**Activity:** Only the lines from the one containing "approach. [211, 313]" through the end of the data below should be copied, each exactly as written and with both ends kept.

**Extracted entries:**
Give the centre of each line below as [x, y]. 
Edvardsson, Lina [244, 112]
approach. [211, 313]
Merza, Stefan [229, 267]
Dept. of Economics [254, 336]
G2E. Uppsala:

**Answer box:**
approach. [211, 313]
Merza, Stefan [229, 267]
Dept. of Economics [254, 336]
G2E. Uppsala:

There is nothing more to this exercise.